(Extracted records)
┄┄┄┄┄┄┄┄┄┄

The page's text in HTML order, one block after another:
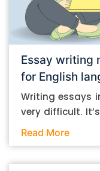
Essay writing
for English
Writing essays
very difficult.
to do it. And it’s easy if
Read More

┄┄┄┄┄┄┄┄┄┄

- _Exercise instructions_:
Copy every entry word for word, but omit the pictures.

- _Answer section_:
The page's text in HTML order, one block after another:
Essay writing
for English
Writing essays
very difficult.
to do it. And it’s easy if
Read More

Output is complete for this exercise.